Ce contenu n'est pas disponible dans la langue sélectionnée.

Chapter 3. Red Hat OpenStack deployment best practices

Review the following best practices when you plan and prepare to deploy OpenStack. You can apply one or more of these practices in your environment.

3.1. Red Hat OpenStack deployment preparation

Before you deploy Red Hat OpenStack Platform (RHOSP), review the following list of deployment preparation tasks. You can apply one or more of the deployment preparation tasks in your environment:

Set a subnet range for introspection to accommodate the maximum overcloud nodes for which you want to perform introspection at a time

When you use director to deploy and configure RHOSP, use CIDR notations for the control plane network to accommodate all overcloud nodes that you add now or in the future.

Enable Jumbo Frames for preferred networks

When a high-use network uses jumbo frames or a higher MTU, the network can send larger datagrams or TCP payloads and reduce the CPU overhead for higher bandwidth. Enable jumbo frames only for networks that have network switch support for higher MTU. Standard networks that are known to give better performance with higher MTU are the Tenant network, Storage network and the Storage Management network. For more information, see Configuring jumbo frames in Installing and managing Red Hat OpenStack Platform with director.

Set the World Wide Name (WWN) as the root disk hint for each node to prevent nodes from using the wrong disk during deployment and booting

When nodes contain multiple disks, use the introspection data to set the WWN as the root disk hint for each node. This prevents the node from using the wrong disk during deployment and booting. For more information, see Defining the Root Disk for multi-disk Ceph clusters in the Installing and managing Red Hat OpenStack Platform with director guide.
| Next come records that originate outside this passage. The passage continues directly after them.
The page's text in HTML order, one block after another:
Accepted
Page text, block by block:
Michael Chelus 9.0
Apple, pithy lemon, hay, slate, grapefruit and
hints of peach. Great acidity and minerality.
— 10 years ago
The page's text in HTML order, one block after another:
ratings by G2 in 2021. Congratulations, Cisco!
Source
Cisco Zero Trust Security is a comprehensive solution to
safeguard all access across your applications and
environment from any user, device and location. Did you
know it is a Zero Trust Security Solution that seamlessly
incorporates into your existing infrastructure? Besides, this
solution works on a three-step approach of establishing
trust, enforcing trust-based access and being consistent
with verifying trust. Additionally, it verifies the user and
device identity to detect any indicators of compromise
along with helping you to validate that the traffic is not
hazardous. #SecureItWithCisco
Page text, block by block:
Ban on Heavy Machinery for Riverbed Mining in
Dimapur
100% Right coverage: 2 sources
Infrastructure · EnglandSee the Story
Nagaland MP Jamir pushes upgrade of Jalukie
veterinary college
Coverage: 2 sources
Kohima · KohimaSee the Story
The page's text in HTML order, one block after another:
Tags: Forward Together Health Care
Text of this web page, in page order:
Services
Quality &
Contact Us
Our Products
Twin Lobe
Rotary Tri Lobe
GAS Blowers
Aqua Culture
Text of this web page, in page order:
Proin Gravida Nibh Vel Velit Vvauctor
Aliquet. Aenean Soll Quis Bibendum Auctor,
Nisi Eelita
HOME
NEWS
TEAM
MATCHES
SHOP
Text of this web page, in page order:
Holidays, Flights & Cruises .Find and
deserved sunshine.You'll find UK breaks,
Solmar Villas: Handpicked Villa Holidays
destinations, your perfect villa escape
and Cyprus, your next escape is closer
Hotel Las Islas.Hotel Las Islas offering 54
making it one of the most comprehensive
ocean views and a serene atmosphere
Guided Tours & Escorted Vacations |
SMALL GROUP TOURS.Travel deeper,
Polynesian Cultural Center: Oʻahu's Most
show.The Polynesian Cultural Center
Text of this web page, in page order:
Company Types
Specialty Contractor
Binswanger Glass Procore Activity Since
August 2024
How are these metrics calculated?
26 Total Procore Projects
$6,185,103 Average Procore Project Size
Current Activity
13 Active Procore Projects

Enable the Bare Metal service (ironic) automated cleaning on nodes that have more than one disk

Use the Bare Metal service automated cleaning to erase metadata on nodes that have more than one disk and are likely to have multiple boot loaders. Nodes might become inconsistent with the boot disk due to the presence of multiple bootloaders on disks, which leads to node deployment failure when you attempt to pull the metadata that uses the wrong URL.
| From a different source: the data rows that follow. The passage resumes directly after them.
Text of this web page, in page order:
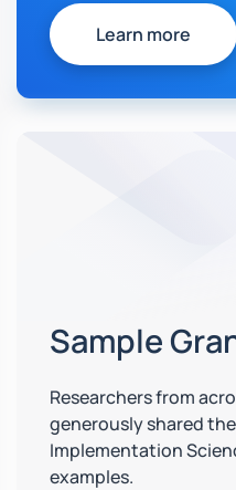
Learn more
Sample
Researchers from
generously shared
Implementation
examples.
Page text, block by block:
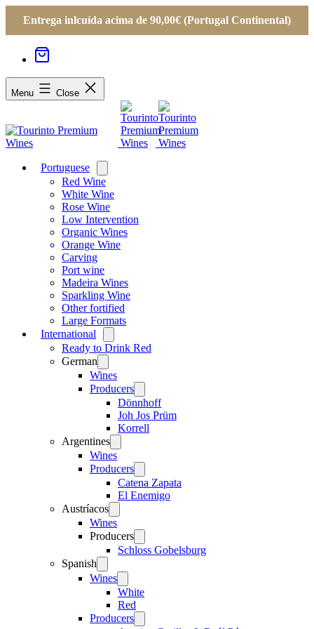
Entrega inlcuída acima de 90,00€ (Portugal Continental)
Menu Close
Portuguese
menu
Red Wine
White Wine
Rose Wine
Low Intervention
Organic Wines
Orange Wine
Carving
Port wine
Madeira Wines
Sparkling Wine
Other fortified
Large Formats
International
menu
Ready to Drink Red
German
menu
Wines
Producers
menu
Dönnhoff
Joh Jos Prüm
Korrell
Argentines
menu
Wines
Producers
menu
Catena Zapata
El Enemigo
Austríacos
menu
Wines
Producers
menu
Schloss Gobelsburg
Spanish
menu
Wines
menu
White
Red
Producers
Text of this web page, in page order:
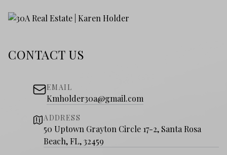
CONTACT US
EMAIL
Kmholder30a@gmail.com
ADDRESS
50 Uptown Grayton Circle 17-2, Santa Rosa
Beach, FL, 32459
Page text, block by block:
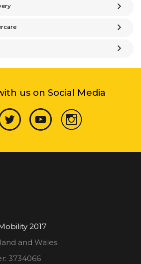
us on Social Media
2017
and Wales.
3734066
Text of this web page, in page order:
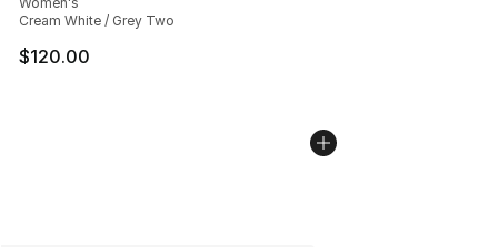
Cream White / Grey Two
$120.00
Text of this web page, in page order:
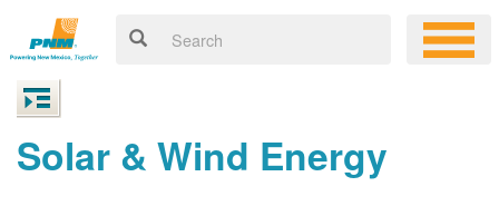
Solar & Wind Energy
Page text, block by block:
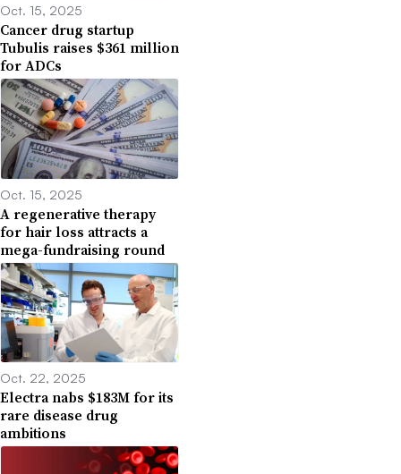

To enable the Bare Metal service automated cleaning, on the undercloud node, edit the undercloud.conf file and add the following line:

clean_nodes = true

Limit the number of nodes for Bare Metal (ironic) introspection

If you perform introspection on all nodes at the same time, failures might occur due to network constraints. Perform introspection on up to 50 nodes at a time.

Ensure that the dhcp_start and dhcp_end range in the undercloud.conf file is large enough for the number of nodes that you expect to have in the environment.

If there are insufficient available IPs, do not issue more than the size of the range. This limits the number of simultaneous introspection operations. To allow the introspection DHCP leases to expire, do not issue more IP addresses for a few minutes after the introspection completes.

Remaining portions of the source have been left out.